It is impossible to read the text that includes the Cyrillic alphabet and output to the console from a file that has the encoding UTF8. The following code is available:

#include <iostream> #include <fstream> #include <string> #include <locale> #include <clocale> int main(int argc, wchar_t* argv[]) { std::wcout.imbue(std::locale("rus_rus.866")); std::wcin.imbue(std::locale("rus_rus.866")); std::wfstream fout; fout.open(L"cd.txt", std::ios::in); if (fout.is_open()) { fout.imbue(std::locale("rus_rus.1251")); wchar_t ch; std::wstring inputT; while (fout.get(ch)) inputT += ch; std::wcout << inputT; std::wcout << std::endl; fout.close(); } std::cin.get(); return 0; } 

And if the file being read is ANSI encoded, the entire text including Russian letters is displayed correctly, but if the file is in UTF8 encoding, then something is wrong. How can this be fixed?
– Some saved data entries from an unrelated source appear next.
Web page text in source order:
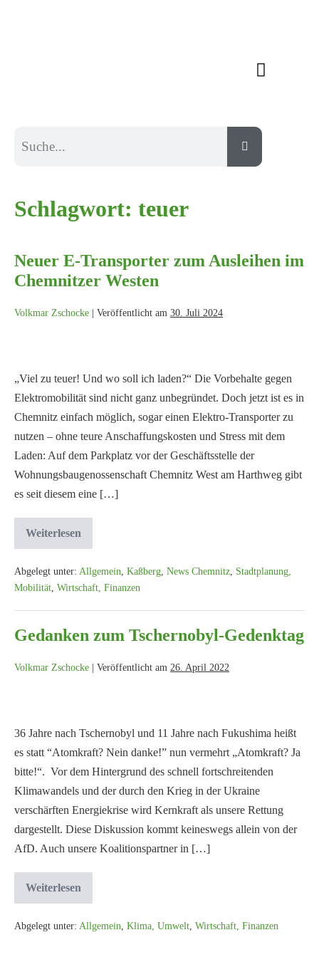
Schlagwort: teuer
Neuer E-Transporter zum Ausleihen im
Chemnitzer Westen
Volkmar Zschocke | Veröffentlicht am 30. Juli 2024
„Viel zu teuer! Und wo soll ich laden?“ Die Vorbehalte gegen
Elektromobilität sind nicht ganz unbegründet. Doch jetzt ist es in
Chemnitz einfach möglich, sogar einen Elektro-Transporter zu
nutzen – ohne teure Anschaffungskosten und Stress mit dem
Laden: Auf dem Parkplatz vor der Geschäftsstelle der
Wohnungsbaugenossenschaft Chemnitz West am Harthweg gibt
es seit diesem eine […]
Weiterlesen
Abgelegt unter: Allgemein Kaßberg News Chemnitz Stadtplanung,
Mobilität Wirtschaft, Finanzen
Gedanken zum Tschernobyl-Gedenktag
Volkmar Zschocke | Veröffentlicht am 26. April 2022
36 Jahre nach Tschernobyl und 11 Jahre nach Fukushima heißt
es statt “Atomkraft? Nein danke!” nun vermehrt „Atomkraft? Ja
bitte!“. Vor dem Hintergrund des schnell fortschreitenden
Klimawandels und der durch den Krieg in der Ukraine
verschärften Energiekrise wird Kernkraft als unsere Rettung
dargestellt. Diese Diskussion kommt keineswegs allein von der
AfD. Auch unsere Koalitionspartner in […]
Weiterlesen
Abgelegt unter: Allgemein Klima, Umwelt Wirtschaft, Finanzen
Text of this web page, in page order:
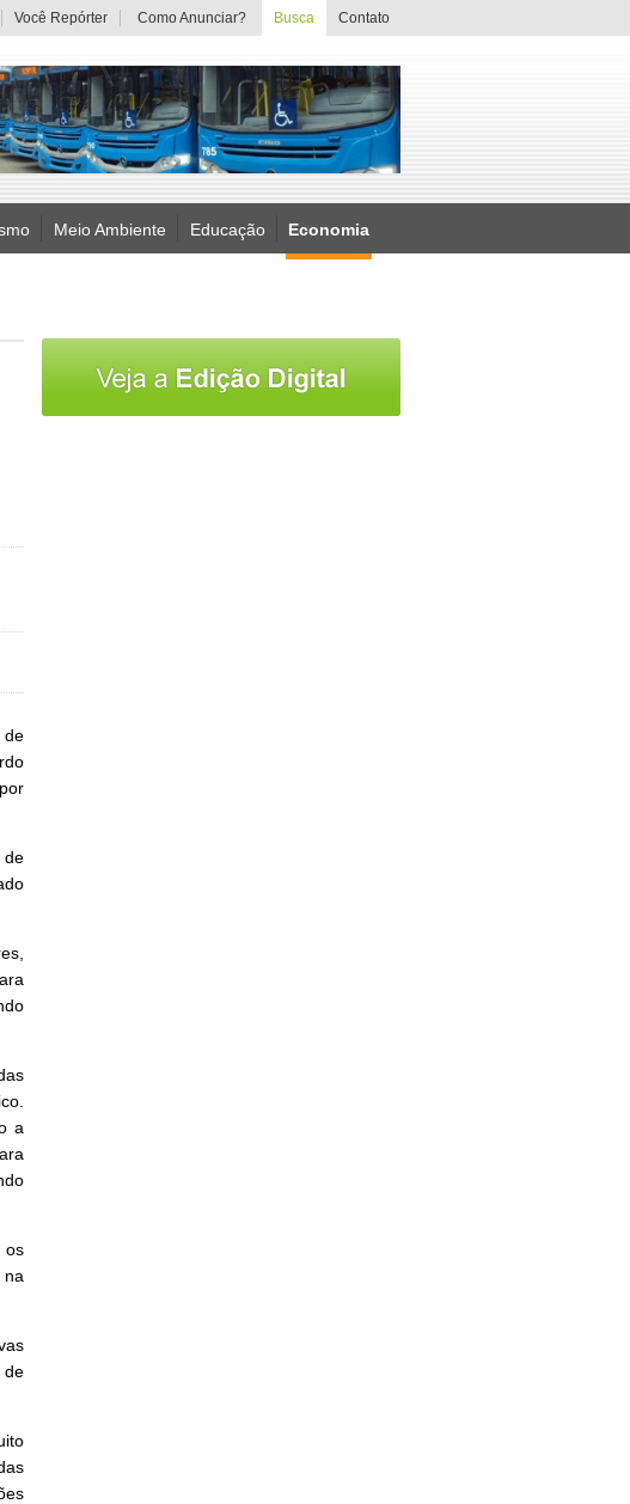
Você Repórter Como Anunciar? Busca Contato
Meio Ambiente Educação Economia
de
de
a
os
de
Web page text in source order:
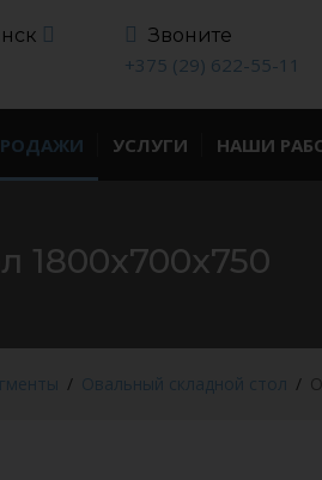
Звоните
+375 (29) 622-55-11
УСЛУГИ НАШИ
1800x700x750
Овальный складной стол
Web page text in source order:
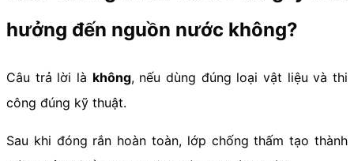
hưởng đến nguồn nước không?
Câu trả lời là không, nếu dùng đúng loại vật liệu và thi
công đúng kỹ thuật.
Sau khi đóng rắn hoàn toàn, lớp chống thấm tạo thành
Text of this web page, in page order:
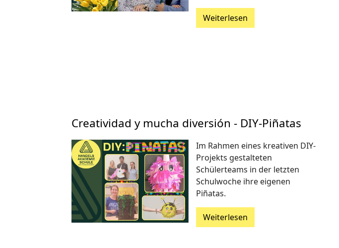
Weiterlesen
Creatividad y mucha diversión - DIY-Piñatas
Im Rahmen eines kreativen DIY-
Projekts gestalteten
Schülerteams in der letzten
Schulwoche ihre eigenen
Piñatas.
Weiterlesen
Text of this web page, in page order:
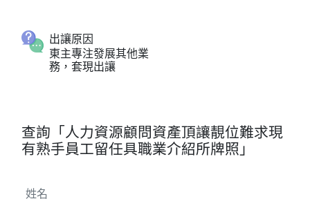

  • We had a big answer somewhere about the output of the Cyrillic alphabet to the console. Have you seen him? - VladD
  • Here it is: www.stackoverflow.com/a/459299 (but this is for Visual Studio / Windows). What is your platform / compiler? It is important. - VladD
  • @VladD Visual Studio / Windows platform. I read the article using _setmode when typing lines from the keyboard, everything is displayed, but if I read text from a file that has UTF-8 encoding, strange characters continue to appear instead of Cyrillic, English words are displayed correctly - Max Yu
  • Then the problem is when reading, but not at the conclusion, apparently. - VladD
  • Well, yes, you write fout.imbue(std::locale("rus_rus.1251")); , and the file you have in utf-8. - VladD

1 answer 1

The problem is divided into two parts: how to display the text and how to read it.

For output, it makes sense to use the recommendation from here ( _setmode(_fileno(...), _O_U16TEXT); and use std::wstring ).

This means that we need to read utf-8 strings from a file in wstring format. This is done like this :

 fout.imbue(std::locale(std::locale::empty(), new std::codecvt_utf8<wchar_t>)); 

(and should work regardless of the width of wchar_t ). You are using std::locale("rus_rus.1251") , this should not work.